KOBUNSHI RONBUNSHU Volume 66, Issue 1

Improvement of Transparency of Optical Polymer by Amorphous Structure Control

Light scattering of amorphous optical polymer glasses was studied to investigate the local structure. The light scattering loss of poly(methyl methacrylate)(PMMA) glasses varied widely with polymerization conditions, even though a contaminant-free monomer were used. PMMA glasses polymerized below the glass transition temperature (T_g) had an excess scattering loss due to a large-size (tens of nm) heterogeneous structure with a refractive-index difference of the order of 10^-4. With polymerization above T_g, no excess scattering was observed. On the other hand, polystyrene (PS) glasses polymerized below or above T_g had no excess scattering, and thus no large size heterogeneities. The origin of the large heterogeneous structure in amorphous polymer glass is discussed.

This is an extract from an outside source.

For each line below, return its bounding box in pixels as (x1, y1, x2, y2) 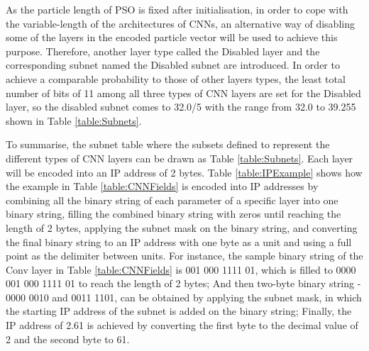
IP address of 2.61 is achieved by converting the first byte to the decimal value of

Synthesis and Photo-induced Deprotection Reaction of Noria Derivatives containing Acetal Moieties

The synthesis, physical property, and photo-induced deprotection reaction of noria derivative containing acetal moieties were examined. All the hydroxyl groups of noria were converted to acetal moieties, to afford the corresponding noria derivative (noria-Acetal). The thermal stability and solubility of noria-Acetal were good, respectively. Furthermore, the photo-induced deprotection reaction of noria-Acetal was examined in the presence of a photo-acid generator in the film state upon UV irradiation, and it was found that acetal groups were changed to carboxyl acid groups smoothly without further heating. It was expected that noria-Acetal would be applicable to next generation positive working photo-resist materials with high resolution for electron beam (EB) or extreme ultraviolet (EUV) resist systems.

Distributed-Feedback Solid-State Dye Laser in Visible Wavelength Region

We fabricated two types of relief gratings by an etchless process utilizing a two-beam interference method. The gratings had a pitch of 403 and 272 nm, respectively. The gratings were coated with solidified organic dyes, such as rhodamine B and stilbene 420, with xerogel or acrylic plastic as a host material for the organic dyes. The samples were pumped with the second or the third harmonic generation of Nd:YAG laser, and we obtained laser oscillations at 600.5, 601.1 nm in the red wavelength region and at 407.1 nm in the blue wavelength region. The spectra had widths of 0.1 nm. Therefore, we showed that a DFB solid-state dye laser can emit single longitudinal mode laser beams. We also evaluated other optical properties of the gratings. The results showed that the gratings have enough diffraction efficiency and enough durability to be used as a resonator of DFB solid dye lasers.

Refractive Index Prediction System of Optical Polymers

In order to use polymers as various optical materials, such as in flat panel displays, optical discs, optical lenses, and optical fibers, ideal optical characteristics needs to be achieved, such as high transparency, and control of the refractive index. We clarify the quantitative relation between the essential optical properties of polymers, and the chemical structure of the repeat unit, in order to predict optical properties only from the chemical structure of the repeat unit. A system which predicts the refractive index of polymers quantitatively from its chemical structure is reported. This prediction system is useful for the molecular design of optical polymers.

Physical Aging and Refractive Index of Optical Polymer Glass

Physical aging of optical polymer glasses was studied by refractive index measurements. We measured the change of refractive index of polystyrene (PS) glass after annealing at temperatures below its glass transition temperature (T_g) by optical prism coupling, and determined volume relaxation by physical aging using the Lorentz-Lorenz equation. The maximum volume relaxation for PS glass occurred at 20°C below T_g.

Synthesis of Photo-curable Hyperbranched Polycarbonates with Terminal Methacryloyl Groups and their Photo-curing Reaction

Synthesis and functionalization of hyperbranched polycarbonate (HBPC) were examined. The reaction of bisphenol A bis(chloroformate) (BABC) and 1,1,1-tris(4-hydroxyphenyl)ethane (THPE) performed in the presence of pyridine in THF gave soluble hyperbranched polycarbonate in high yields. Furthermore, the reaction of the resulting HBPC with methacrylic anhydride was carried out in pyridine to produce the photo-curable hyperbranched polycarbonate (HBPCMA) with methacryloyl groups at the ends of the polymer chains. The photo-initiated radical polymerization of HBPEMA was examined in the presence of photo-initiator in the film state upon UV irradiation, and it was found that the photo-initiated radical polymerization proceeded smoothly to give the cured films. It was also observed that the rate of the photo-radical polymerization of hyperbranched polymer was higher than that of a linear polymer. Furthermore, it was found that the change in the refractive index before and after photo-curing reaction of HBPCMA was larger than that of a linear polymer.